25 years ago, at the age of 25 (see what I did there?) Ispy came out for the first time. This revelation didn’t make one iota of difference to her lifestyle at the time, but it felt a little bit like adding a missing jigsaw piece to a life’s work puzzle.
Confused as a teenager by her feelings towards girls and women in her life, Ispy found it difficult to align herself with the butch stereotype of a girl who fancied girls. Feeling that she also fancied boys didn’t help to clear up the confusion and growing up in rural England there were few reference points to work from!
This was tricky when feelings ran high for platonic girlfriends. Ispy took the easy option, keeping intimate relationships to boys and avoiding making the first move with girls. However, the romantic feelings still developed for some girls with many an unrequited love lost and infatuations gone unspent.
Then in 1994 came that scene in Brookside where Anna Friel kissed her girlfriend, and neither of them were butch! Shortly after this the term ‘lipstick lesbian’ was being banded about, thus validating Ispy’s self identity as a woman attracted to human beings regardless of their gender.
Drawn to lesbian main characters in film and literature, Ispy began to develop her own personal sexual identity which quietly nestled in her own psyche. Novels by Jeanette Winterson and Sarah Waters allowed silent entry into a world that Ispy did not feel welcomed to join.
1995 was the year that Ispy, having already qualified and been working as a registered nurse, enrolled on a full time degree and entered an entirely different world to the small town provincial Britain that she was familiar with. Meeting and engaging with learned working class academics in the post polytechnic era enabled Ispy to glimpse other possibilities and grasp them with a sense of belonging and ownership never felt before. This environment provided the relative psychological safe ground to tentatively express desires and preferences never previously verbalised.
Not being aware at the time that biphobia and bi-erasure were growing concepts and beliefs in both straight and gay culture was probably an advantage to Ispy.
Once graduating, and having spent some time trekking in India, Ispy settled back into the mundanity of life; working full time and surrounded by predominantly heteronormative culture she defaulted to the seemingly straight conformity that was socially expected of her.

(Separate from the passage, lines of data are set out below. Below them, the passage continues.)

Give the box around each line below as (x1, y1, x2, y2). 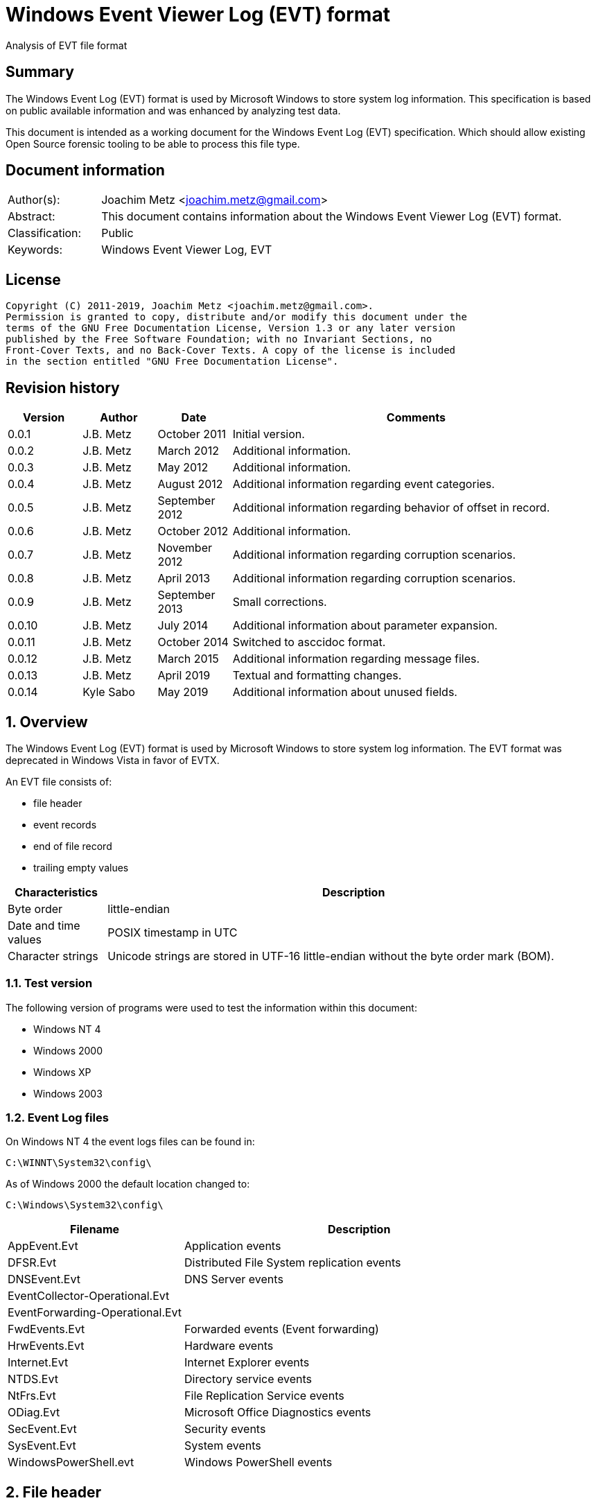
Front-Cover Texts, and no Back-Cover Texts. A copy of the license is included (6, 345, 456, 356)
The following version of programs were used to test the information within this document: (6, 1001, 417, 1014)
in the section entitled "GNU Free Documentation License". (6, 356, 339, 367)
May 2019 (157, 685, 209, 700)
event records (33, 818, 97, 831)
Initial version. (232, 427, 305, 442)
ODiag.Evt (8, 1405, 60, 1420)
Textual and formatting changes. (232, 668, 402, 683)
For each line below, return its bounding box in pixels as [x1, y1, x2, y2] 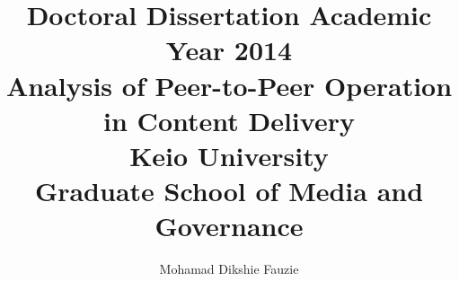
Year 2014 [165, 31, 293, 68]
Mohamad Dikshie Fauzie [159, 259, 299, 278]
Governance [154, 207, 304, 244]
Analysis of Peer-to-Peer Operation [5, 66, 453, 103]
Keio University [129, 136, 329, 173]
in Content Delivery [103, 101, 355, 138]
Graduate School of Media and [34, 172, 424, 209]
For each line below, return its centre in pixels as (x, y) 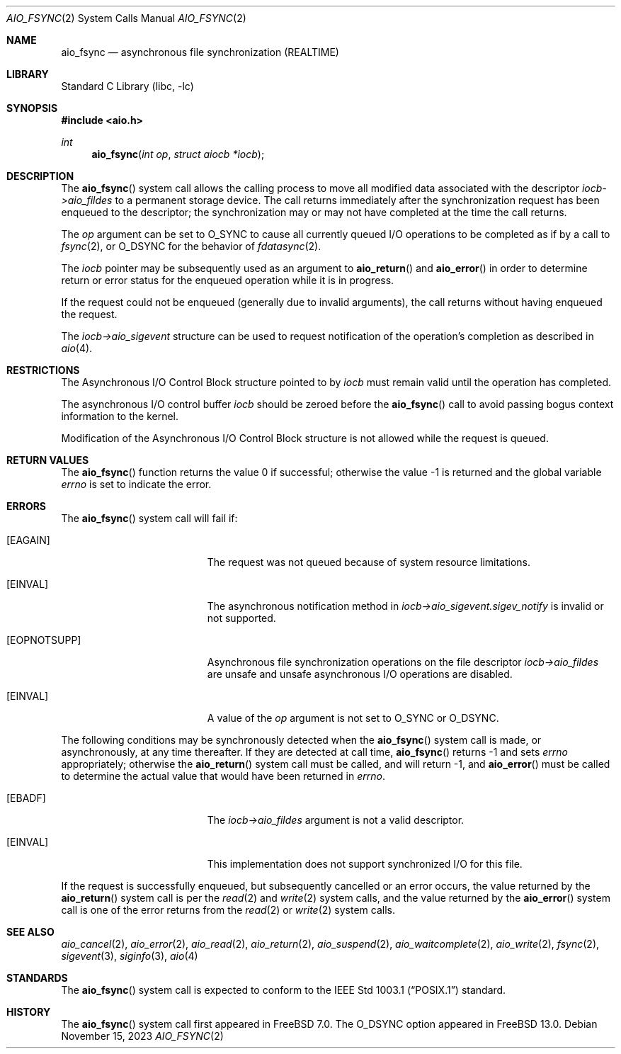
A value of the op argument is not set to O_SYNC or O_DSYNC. (353, 718)
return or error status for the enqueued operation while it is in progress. (228, 280)
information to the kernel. (120, 416)
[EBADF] (26, 798)
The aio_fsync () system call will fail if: (149, 518)
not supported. (241, 618)
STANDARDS (37, 978)
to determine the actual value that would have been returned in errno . (223, 776)
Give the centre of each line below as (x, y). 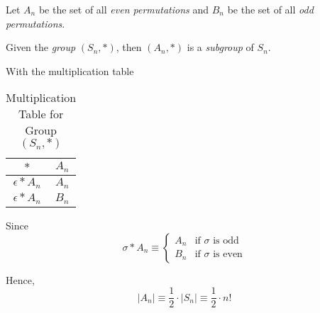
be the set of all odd (270, 9)
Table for (41, 114)
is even (228, 255)
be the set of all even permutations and (124, 9)
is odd (226, 240)
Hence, (20, 279)
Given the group (41, 47)
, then (129, 47)
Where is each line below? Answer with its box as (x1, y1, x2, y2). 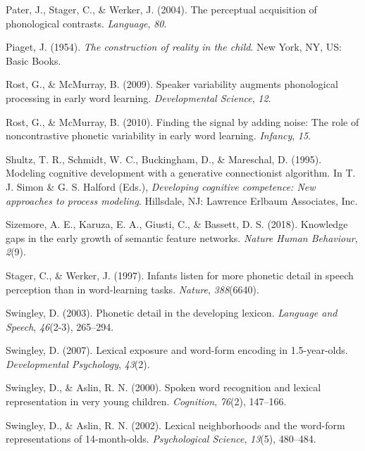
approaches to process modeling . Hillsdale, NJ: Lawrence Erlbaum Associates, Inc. (6, 193, 358, 208)
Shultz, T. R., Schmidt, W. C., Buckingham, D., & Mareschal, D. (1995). (6, 151, 322, 166)
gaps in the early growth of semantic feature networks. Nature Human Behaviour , (6, 230, 358, 245)
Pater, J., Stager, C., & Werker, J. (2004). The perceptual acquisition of (6, 2, 317, 16)
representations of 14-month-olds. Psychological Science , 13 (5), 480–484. (6, 431, 316, 446)
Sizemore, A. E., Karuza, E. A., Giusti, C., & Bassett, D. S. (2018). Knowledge (6, 217, 348, 231)
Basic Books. (6, 53, 61, 68)
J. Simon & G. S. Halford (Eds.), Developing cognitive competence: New (6, 179, 316, 193)
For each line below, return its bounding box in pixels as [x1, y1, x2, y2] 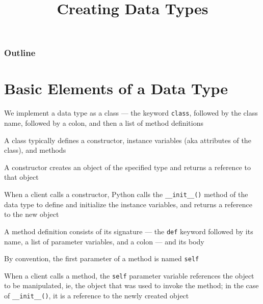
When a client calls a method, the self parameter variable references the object [4, 270, 254, 281]
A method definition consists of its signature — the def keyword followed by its [4, 226, 253, 236]
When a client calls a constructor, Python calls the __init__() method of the [4, 189, 248, 200]
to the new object [4, 209, 59, 219]
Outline [4, 46, 36, 59]
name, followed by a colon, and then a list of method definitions [4, 118, 204, 128]
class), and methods [4, 145, 66, 155]
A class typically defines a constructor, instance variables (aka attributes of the [4, 134, 251, 145]
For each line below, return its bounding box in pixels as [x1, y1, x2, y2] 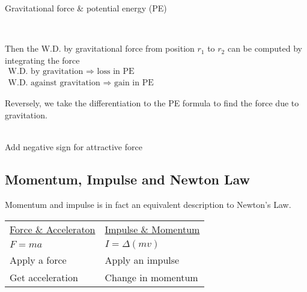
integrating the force [5, 53, 80, 66]
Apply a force [10, 252, 67, 267]
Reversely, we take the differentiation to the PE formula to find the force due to [5, 97, 299, 109]
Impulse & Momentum [105, 222, 200, 236]
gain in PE [114, 79, 154, 88]
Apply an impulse [105, 252, 180, 267]
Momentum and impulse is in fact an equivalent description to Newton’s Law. [5, 198, 291, 211]
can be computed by [227, 42, 303, 55]
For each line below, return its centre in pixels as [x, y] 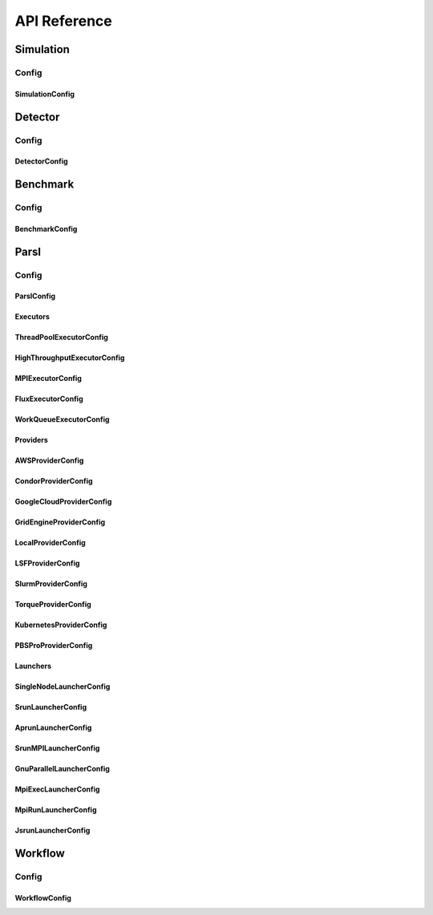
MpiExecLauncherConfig [57, 789]
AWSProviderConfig [49, 460]
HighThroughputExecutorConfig [70, 358]
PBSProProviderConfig [54, 646]
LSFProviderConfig [47, 563]
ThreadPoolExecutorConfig [61, 338]
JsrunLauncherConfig [53, 831]
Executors [32, 317]
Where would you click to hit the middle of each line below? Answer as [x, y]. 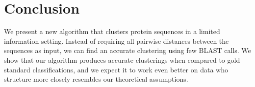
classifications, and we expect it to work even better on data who [130, 69]
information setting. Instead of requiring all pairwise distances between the [116, 41]
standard [17, 69]
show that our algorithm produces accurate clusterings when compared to [115, 60]
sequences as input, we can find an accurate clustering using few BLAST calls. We [127, 50]
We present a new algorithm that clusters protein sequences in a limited [112, 31]
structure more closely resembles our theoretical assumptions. [96, 79]
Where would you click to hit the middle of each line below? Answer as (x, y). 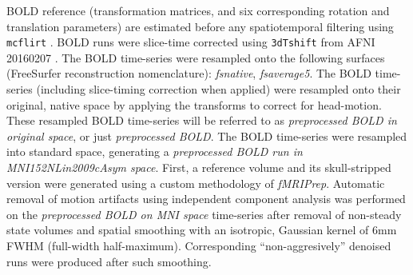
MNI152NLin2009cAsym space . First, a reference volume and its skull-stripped (199, 167)
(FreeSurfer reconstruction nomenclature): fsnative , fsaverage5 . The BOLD (189, 73)
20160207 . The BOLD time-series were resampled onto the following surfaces (196, 57)
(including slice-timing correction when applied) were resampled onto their (218, 89)
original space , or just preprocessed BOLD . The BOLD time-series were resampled (207, 136)
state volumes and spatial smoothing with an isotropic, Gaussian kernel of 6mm (202, 230)
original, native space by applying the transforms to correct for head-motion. (194, 104)
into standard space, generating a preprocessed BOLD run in (155, 151)
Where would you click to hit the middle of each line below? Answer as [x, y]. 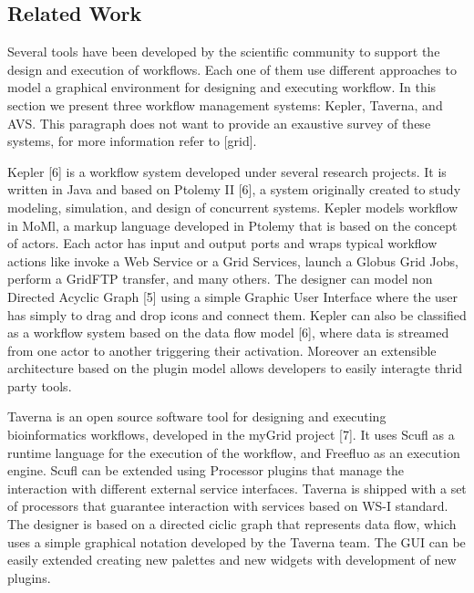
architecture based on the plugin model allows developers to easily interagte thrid [235, 368]
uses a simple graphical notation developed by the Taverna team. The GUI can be [237, 541]
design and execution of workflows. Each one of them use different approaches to [232, 69]
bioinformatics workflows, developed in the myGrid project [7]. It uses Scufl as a [231, 435]
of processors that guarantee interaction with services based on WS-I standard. [228, 506]
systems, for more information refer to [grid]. [132, 141]
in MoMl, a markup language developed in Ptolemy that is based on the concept [232, 225]
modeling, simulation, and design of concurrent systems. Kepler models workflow [233, 207]
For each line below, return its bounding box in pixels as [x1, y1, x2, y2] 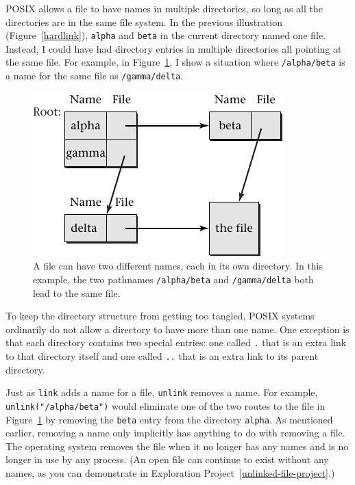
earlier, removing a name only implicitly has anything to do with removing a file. [5, 425, 345, 440]
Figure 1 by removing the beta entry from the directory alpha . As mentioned [5, 412, 333, 426]
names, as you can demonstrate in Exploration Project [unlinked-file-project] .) [5, 466, 335, 480]
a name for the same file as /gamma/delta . [5, 68, 184, 83]
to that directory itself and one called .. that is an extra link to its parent [5, 349, 319, 363]
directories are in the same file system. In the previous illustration [5, 14, 282, 29]
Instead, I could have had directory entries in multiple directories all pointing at [5, 41, 342, 55]
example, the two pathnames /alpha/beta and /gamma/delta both [33, 272, 314, 286]
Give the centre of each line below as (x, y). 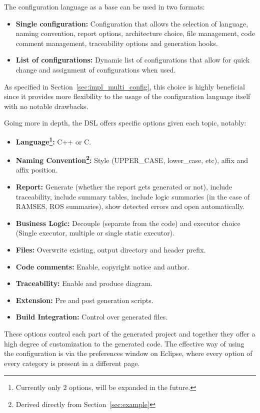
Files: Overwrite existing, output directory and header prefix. (111, 249)
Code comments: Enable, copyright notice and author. (102, 266)
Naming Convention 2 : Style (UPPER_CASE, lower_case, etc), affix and (132, 159)
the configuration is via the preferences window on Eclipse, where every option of (128, 353)
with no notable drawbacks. (46, 106)
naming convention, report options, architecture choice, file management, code (135, 33)
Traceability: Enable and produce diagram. (84, 283)
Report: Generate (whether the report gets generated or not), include (124, 187)
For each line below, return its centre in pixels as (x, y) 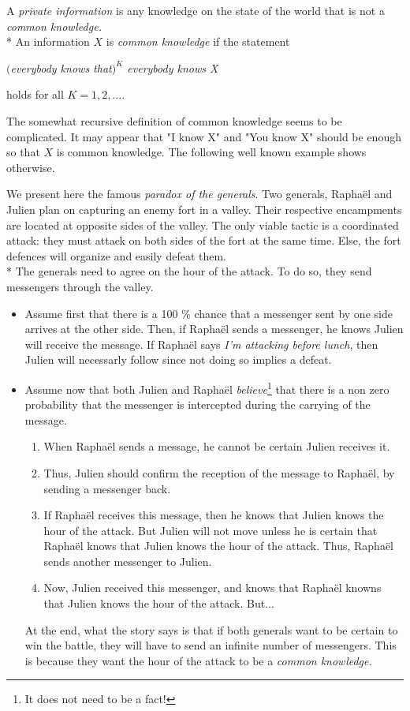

Biological timing further impacted on this leading Ispy to become married and pregnant at the age of 33 in a straight relationship with the brother of one of her earlier potential girl crushes.
Embracing motherhood provided an alternative identity for Ispy to immerse herself in and the marriage lasted 18 years. Not the easiest nor happiest of relationships, this became untenable when, last year and during a global pandemic the marriage ended leaving Ispy age 50 and with a whole new world of possibilities ahead of her.
It was now so much easier to be open about her sexuality with new people and connections made predominantly online, a situation created by the lockdowns of the Covid age.
Easy when they have no preconceptions of who Ispy is, and was becoming, as an independent and increasingly resilient 50 year old woman. New friends and relationships who were trusted and mutually nurtured were aware of the place on the spectrum of sexuality occupied by Ispy.
This left an issue for Ispy…
How do you tell people who have been part of your life for years, only ever knowing you as ‘straight’, that you are in fact far from it?
Well the honest response is that it’s an awful lot harder to do than it should be! In one weekend Ispy told her closest female friend and her oldest male friend that she was likely to soon be dating women. Fearing that the friendships would be lost or damaged in some way Ispy felt anxious and vulnerable outing herself.
The first outing was greeted with a hug and the words “I love you just exactly as you are”.
The second outing went like this;
“I’m posting another blog later but I wanted to give you a heads up. It’s something I wanted to tell you last week but I chickened out 🤦🏻♀️
With social media, these days everything is so much more public about our private lives. I told you I have joined a dating app but I didn’t tell you that I may be dating women as well as men.
It’s not easy telling someone I’ve known a long time as it feels like I’ve hidden something from them but it’s not like that, it’s just never been necessary to say anything before.
Anyway, that’s it! I’m still exactly the same crazy, little hippie chick I was back then and still am now!!
Hope your day has panned out well xx
The response, quickly received:
You didn’t need to be worried about telling me that – you are exactly that crazy little hippie chick and I’m glad you haven’t changed – we actually have changed, we all do, life experiences dictate that we do but fundamentally we don’t the special person inside is always there.
[…] is bisexual so don’t think I’m shocked one bit xx
Gina Battye in this video, and the transcript below, explores the difficulties and discrimination that bi identifying individuals experience in an emotionally intelligent and wholly relatable way.
https://www.vercida.com/uk/articles/bisexual-people-excluded
Things are beginning to change and Ispy believes that the future has the potential to become increasingly inclusive. Being the mother of a 16 year old girl who is diversity aware and anti-discriminatory in her nature is one of the proudest things Ispy has achieved. This child intuitively knew that Ispy was sexually diverse and has proved a constant and compassionate support. With more like her in this generation of activists and passionate challengers of the heteronormative, neuro-normative, capitalist, patriarchal and climate change denial; there may be a glimmer of hope for a brighter future for us all.